## Description of the task
Whatever the records contain, reproduce all of them exactly.

## Recorded information

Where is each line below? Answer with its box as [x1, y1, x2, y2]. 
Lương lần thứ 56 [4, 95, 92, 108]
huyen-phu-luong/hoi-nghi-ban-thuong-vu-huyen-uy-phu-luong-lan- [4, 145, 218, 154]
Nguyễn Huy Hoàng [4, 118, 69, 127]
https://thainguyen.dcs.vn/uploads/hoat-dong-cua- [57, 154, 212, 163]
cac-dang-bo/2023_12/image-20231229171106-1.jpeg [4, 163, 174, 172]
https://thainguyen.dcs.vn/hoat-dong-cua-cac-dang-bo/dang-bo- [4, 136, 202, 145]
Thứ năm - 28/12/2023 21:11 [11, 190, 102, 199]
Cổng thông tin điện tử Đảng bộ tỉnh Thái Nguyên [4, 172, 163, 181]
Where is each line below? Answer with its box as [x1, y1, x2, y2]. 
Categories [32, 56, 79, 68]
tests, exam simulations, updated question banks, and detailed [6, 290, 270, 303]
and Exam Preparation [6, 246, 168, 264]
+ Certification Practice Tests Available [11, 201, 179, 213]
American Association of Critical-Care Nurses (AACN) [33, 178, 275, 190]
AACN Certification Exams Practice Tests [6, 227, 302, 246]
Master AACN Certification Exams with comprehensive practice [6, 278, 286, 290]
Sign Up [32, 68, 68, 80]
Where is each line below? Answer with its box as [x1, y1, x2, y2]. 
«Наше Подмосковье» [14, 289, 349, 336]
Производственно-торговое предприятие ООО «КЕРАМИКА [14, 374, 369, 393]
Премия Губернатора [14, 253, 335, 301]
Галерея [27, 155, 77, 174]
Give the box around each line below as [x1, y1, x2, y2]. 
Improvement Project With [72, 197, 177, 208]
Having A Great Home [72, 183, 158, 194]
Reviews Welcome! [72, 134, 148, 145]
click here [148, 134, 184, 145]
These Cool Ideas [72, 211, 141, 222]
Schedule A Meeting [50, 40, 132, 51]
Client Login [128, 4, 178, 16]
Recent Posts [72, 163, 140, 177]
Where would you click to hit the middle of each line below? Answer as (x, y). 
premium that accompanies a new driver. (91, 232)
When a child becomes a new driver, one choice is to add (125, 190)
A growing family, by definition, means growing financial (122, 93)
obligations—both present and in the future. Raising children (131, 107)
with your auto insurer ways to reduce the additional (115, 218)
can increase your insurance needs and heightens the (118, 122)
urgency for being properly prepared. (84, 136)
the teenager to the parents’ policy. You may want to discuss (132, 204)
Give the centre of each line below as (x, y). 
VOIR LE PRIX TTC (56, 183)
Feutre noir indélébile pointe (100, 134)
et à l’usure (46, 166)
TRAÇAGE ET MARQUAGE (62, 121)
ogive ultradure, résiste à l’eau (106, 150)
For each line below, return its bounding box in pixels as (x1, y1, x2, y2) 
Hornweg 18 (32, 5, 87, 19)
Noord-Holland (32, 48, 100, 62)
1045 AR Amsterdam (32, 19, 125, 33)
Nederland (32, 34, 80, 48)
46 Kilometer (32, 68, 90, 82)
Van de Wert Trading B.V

## Answer box
Where is each line below? Answer with its box as [x1, y1, x2, y2]. 
Lương lần thứ 56 [4, 95, 92, 108]
huyen-phu-luong/hoi-nghi-ban-thuong-vu-huyen-uy-phu-luong-lan- [4, 145, 218, 154]
Nguyễn Huy Hoàng [4, 118, 69, 127]
https://thainguyen.dcs.vn/uploads/hoat-dong-cua- [57, 154, 212, 163]
cac-dang-bo/2023_12/image-20231229171106-1.jpeg [4, 163, 174, 172]
https://thainguyen.dcs.vn/hoat-dong-cua-cac-dang-bo/dang-bo- [4, 136, 202, 145]
Thứ năm - 28/12/2023 21:11 [11, 190, 102, 199]
Cổng thông tin điện tử Đảng bộ tỉnh Thái Nguyên [4, 172, 163, 181]
Where is each line below? Answer with its box as [x1, y1, x2, y2]. 
Categories [32, 56, 79, 68]
tests, exam simulations, updated question banks, and detailed [6, 290, 270, 303]
and Exam Preparation [6, 246, 168, 264]
+ Certification Practice Tests Available [11, 201, 179, 213]
American Association of Critical-Care Nurses (AACN) [33, 178, 275, 190]
AACN Certification Exams Practice Tests [6, 227, 302, 246]
Master AACN Certification Exams with comprehensive practice [6, 278, 286, 290]
Sign Up [32, 68, 68, 80]
Where is each line below? Answer with its box as [x1, y1, x2, y2]. 
«Наше Подмосковье» [14, 289, 349, 336]
Производственно-торговое предприятие ООО «КЕРАМИКА [14, 374, 369, 393]
Премия Губернатора [14, 253, 335, 301]
Галерея [27, 155, 77, 174]
Give the box around each line below as [x1, y1, x2, y2]. 
Improvement Project With [72, 197, 177, 208]
Having A Great Home [72, 183, 158, 194]
Reviews Welcome! [72, 134, 148, 145]
click here [148, 134, 184, 145]
These Cool Ideas [72, 211, 141, 222]
Schedule A Meeting [50, 40, 132, 51]
Client Login [128, 4, 178, 16]
Recent Posts [72, 163, 140, 177]
Where would you click to hit the middle of each line below? Answer as (x, y). 
premium that accompanies a new driver. (91, 232)
When a child becomes a new driver, one choice is to add (125, 190)
A growing family, by definition, means growing financial (122, 93)
obligations—both present and in the future. Raising children (131, 107)
with your auto insurer ways to reduce the additional (115, 218)
can increase your insurance needs and heightens the (118, 122)
urgency for being properly prepared. (84, 136)
the teenager to the parents’ policy. You may want to discuss (132, 204)
Give the centre of each line below as (x, y). 
VOIR LE PRIX TTC (56, 183)
Feutre noir indélébile pointe (100, 134)
et à l’usure (46, 166)
TRAÇAGE ET MARQUAGE (62, 121)
ogive ultradure, résiste à l’eau (106, 150)
For each line below, return its bounding box in pixels as (x1, y1, x2, y2) 
Hornweg 18 (32, 5, 87, 19)
Noord-Holland (32, 48, 100, 62)
1045 AR Amsterdam (32, 19, 125, 33)
Nederland (32, 34, 80, 48)
46 Kilometer (32, 68, 90, 82)
Van de Wert Trading B.V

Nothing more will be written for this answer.